> WHAT YOU SHOULD DO
Write the records out again, exactly as they stand below.
· · ·
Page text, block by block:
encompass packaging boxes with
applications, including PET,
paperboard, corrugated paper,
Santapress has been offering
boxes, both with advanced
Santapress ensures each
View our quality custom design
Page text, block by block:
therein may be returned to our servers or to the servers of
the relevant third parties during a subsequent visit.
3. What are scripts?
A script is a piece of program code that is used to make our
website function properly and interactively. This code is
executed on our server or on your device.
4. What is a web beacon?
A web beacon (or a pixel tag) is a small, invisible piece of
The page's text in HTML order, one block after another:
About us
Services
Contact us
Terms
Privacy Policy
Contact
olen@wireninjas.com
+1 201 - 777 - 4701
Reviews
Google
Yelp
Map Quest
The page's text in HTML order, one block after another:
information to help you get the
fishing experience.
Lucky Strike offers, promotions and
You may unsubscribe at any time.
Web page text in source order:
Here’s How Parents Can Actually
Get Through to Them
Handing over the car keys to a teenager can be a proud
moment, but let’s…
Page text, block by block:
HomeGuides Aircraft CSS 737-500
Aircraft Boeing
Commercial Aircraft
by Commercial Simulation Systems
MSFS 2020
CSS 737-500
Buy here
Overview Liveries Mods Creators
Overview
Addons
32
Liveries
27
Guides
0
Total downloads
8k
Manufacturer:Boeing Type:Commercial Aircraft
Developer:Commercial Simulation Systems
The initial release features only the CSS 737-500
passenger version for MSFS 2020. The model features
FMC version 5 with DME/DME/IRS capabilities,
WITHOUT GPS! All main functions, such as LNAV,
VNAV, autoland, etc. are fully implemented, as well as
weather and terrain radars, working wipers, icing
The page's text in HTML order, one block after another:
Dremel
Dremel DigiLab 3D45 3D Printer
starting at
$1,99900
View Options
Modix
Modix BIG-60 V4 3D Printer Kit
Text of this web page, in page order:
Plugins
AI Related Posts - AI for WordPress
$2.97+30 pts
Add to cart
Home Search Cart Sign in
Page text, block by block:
· · ·
> ANSWER TO THE PROBLEM
Page text, block by block:
encompass packaging boxes with
applications, including PET,
paperboard, corrugated paper,
Santapress has been offering
boxes, both with advanced
Santapress ensures each
View our quality custom design
Page text, block by block:
therein may be returned to our servers or to the servers of
the relevant third parties during a subsequent visit.
3. What are scripts?
A script is a piece of program code that is used to make our
website function properly and interactively. This code is
executed on our server or on your device.
4. What is a web beacon?
A web beacon (or a pixel tag) is a small, invisible piece of
The page's text in HTML order, one block after another:
About us
Services
Contact us
Terms
Privacy Policy
Contact
olen@wireninjas.com
+1 201 - 777 - 4701
Reviews
Google
Yelp
Map Quest
The page's text in HTML order, one block after another:
information to help you get the
fishing experience.
Lucky Strike offers, promotions and
You may unsubscribe at any time.
Web page text in source order:
Here’s How Parents Can Actually
Get Through to Them
Handing over the car keys to a teenager can be a proud
moment, but let’s…
Page text, block by block:
HomeGuides Aircraft CSS 737-500
Aircraft Boeing
Commercial Aircraft
by Commercial Simulation Systems
MSFS 2020
CSS 737-500
Buy here
Overview Liveries Mods Creators
Overview
Addons
32
Liveries
27
Guides
0
Total downloads
8k
Manufacturer:Boeing Type:Commercial Aircraft
Developer:Commercial Simulation Systems
The initial release features only the CSS 737-500
passenger version for MSFS 2020. The model features
FMC version 5 with DME/DME/IRS capabilities,
WITHOUT GPS! All main functions, such as LNAV,
VNAV, autoland, etc. are fully implemented, as well as
weather and terrain radars, working wipers, icing
The page's text in HTML order, one block after another:
Dremel
Dremel DigiLab 3D45 3D Printer
starting at
$1,99900
View Options
Modix
Modix BIG-60 V4 3D Printer Kit
Text of this web page, in page order:
Plugins
AI Related Posts - AI for WordPress
$2.97+30 pts
Add to cart
Home Search Cart Sign in
Page text, block by block:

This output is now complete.